**Data excerpts:**
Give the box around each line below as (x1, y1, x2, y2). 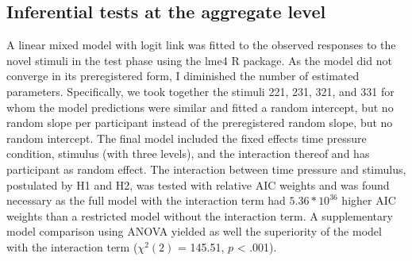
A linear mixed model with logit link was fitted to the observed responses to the (6, 36, 396, 53)
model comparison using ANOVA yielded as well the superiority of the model (6, 223, 382, 240)
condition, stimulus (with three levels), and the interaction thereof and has (6, 145, 370, 162)
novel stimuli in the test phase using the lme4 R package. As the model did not (6, 52, 392, 68)
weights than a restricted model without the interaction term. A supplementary (6, 207, 393, 224)
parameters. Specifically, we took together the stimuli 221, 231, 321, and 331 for (6, 83, 395, 99)
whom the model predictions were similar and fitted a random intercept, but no (6, 98, 394, 115)
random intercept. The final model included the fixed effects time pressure (6, 129, 367, 146)

**Activity:** Write out the data word for word, with every picture dropped.

**Task answer:**
Give the box around each line below as (x1, y1, x2, y2). 
A linear mixed model with logit link was fitted to the observed responses to the (6, 36, 396, 53)
model comparison using ANOVA yielded as well the superiority of the model (6, 223, 382, 240)
condition, stimulus (with three levels), and the interaction thereof and has (6, 145, 370, 162)
novel stimuli in the test phase using the lme4 R package. As the model did not (6, 52, 392, 68)
weights than a restricted model without the interaction term. A supplementary (6, 207, 393, 224)
parameters. Specifically, we took together the stimuli 221, 231, 321, and 331 for (6, 83, 395, 99)
whom the model predictions were similar and fitted a random intercept, but no (6, 98, 394, 115)
random intercept. The final model included the fixed effects time pressure (6, 129, 367, 146)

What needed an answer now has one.